For this exercise, return only the lines in the records below from the one holding "Give the box" through the one holding "may introduce performance, cost, scalability, and", including both, exactly as they appear and without pictures.
___
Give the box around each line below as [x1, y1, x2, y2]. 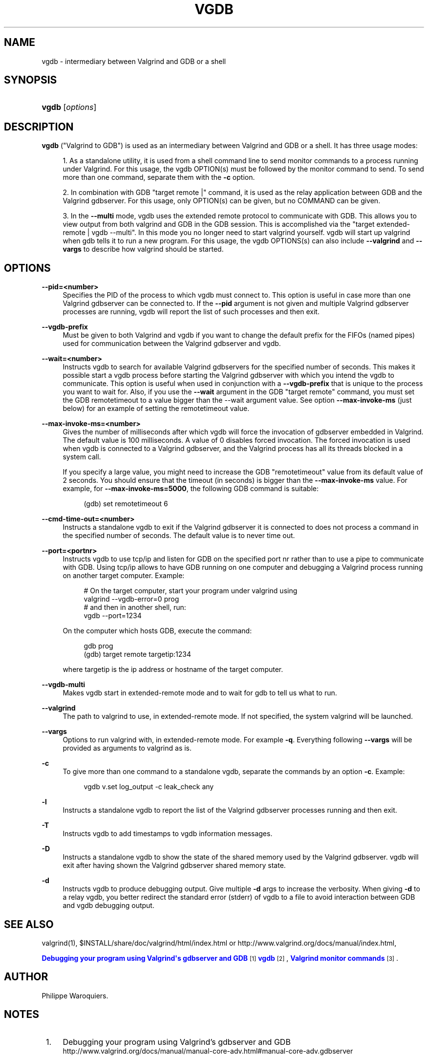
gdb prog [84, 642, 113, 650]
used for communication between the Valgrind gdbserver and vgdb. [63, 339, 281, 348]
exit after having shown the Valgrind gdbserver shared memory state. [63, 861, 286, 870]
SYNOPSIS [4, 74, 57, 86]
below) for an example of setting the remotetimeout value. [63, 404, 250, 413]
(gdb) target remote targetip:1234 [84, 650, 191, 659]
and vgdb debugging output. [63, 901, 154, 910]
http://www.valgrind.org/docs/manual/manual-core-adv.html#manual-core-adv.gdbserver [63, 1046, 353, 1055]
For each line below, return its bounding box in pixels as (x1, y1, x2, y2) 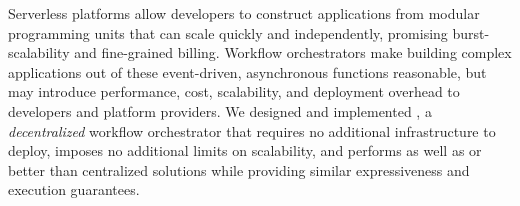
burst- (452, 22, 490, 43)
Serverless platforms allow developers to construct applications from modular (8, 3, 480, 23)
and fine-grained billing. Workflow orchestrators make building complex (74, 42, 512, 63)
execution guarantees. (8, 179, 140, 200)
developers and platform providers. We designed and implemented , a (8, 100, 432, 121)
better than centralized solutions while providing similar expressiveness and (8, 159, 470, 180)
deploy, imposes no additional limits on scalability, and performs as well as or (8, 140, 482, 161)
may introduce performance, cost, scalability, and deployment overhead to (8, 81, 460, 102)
___
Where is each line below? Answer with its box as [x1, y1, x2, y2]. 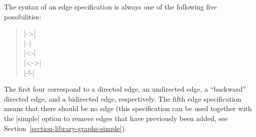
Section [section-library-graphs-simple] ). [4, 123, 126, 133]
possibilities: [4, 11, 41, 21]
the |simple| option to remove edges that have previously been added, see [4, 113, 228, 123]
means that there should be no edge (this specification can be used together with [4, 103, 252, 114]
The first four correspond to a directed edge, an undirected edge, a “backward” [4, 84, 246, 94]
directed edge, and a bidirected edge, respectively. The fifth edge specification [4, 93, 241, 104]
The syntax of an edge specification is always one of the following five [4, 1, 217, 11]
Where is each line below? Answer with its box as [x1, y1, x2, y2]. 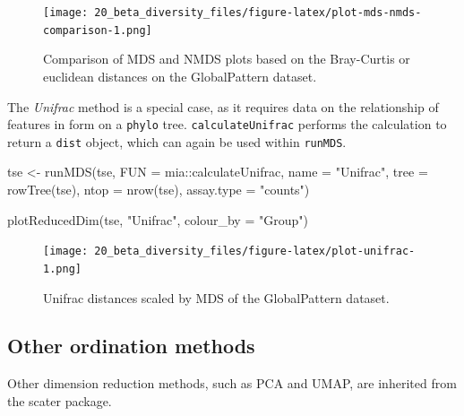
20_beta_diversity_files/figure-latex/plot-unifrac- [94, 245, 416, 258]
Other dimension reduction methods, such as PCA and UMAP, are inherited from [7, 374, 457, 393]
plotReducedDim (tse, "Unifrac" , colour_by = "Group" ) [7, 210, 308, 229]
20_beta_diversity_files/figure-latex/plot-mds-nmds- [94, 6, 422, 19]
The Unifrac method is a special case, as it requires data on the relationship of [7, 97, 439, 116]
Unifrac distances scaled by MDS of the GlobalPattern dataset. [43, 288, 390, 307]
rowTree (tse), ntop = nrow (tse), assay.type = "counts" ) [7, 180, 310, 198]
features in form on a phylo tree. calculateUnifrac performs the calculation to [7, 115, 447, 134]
___
» **TASK RESPONSE**:
Give the box around each line below as [x1, y1, x2, y2]. 
gdb prog [84, 642, 113, 650]
used for communication between the Valgrind gdbserver and vgdb. [63, 339, 281, 348]
exit after having shown the Valgrind gdbserver shared memory state. [63, 861, 286, 870]
SYNOPSIS [4, 74, 57, 86]
below) for an example of setting the remotetimeout value. [63, 404, 250, 413]
(gdb) target remote targetip:1234 [84, 650, 191, 659]
and vgdb debugging output. [63, 901, 154, 910]
http://www.valgrind.org/docs/manual/manual-core-adv.html#manual-core-adv.gdbserver [63, 1046, 353, 1055]
For each line below, return its bounding box in pixels as (x1, y1, x2, y2) 
burst- (452, 22, 490, 43)
Serverless platforms allow developers to construct applications from modular (8, 3, 480, 23)
and fine-grained billing. Workflow orchestrators make building complex (74, 42, 512, 63)
execution guarantees. (8, 179, 140, 200)
developers and platform providers. We designed and implemented , a (8, 100, 432, 121)
better than centralized solutions while providing similar expressiveness and (8, 159, 470, 180)
deploy, imposes no additional limits on scalability, and performs as well as or (8, 140, 482, 161)
may introduce performance, cost, scalability, and deployment overhead to (8, 81, 460, 102)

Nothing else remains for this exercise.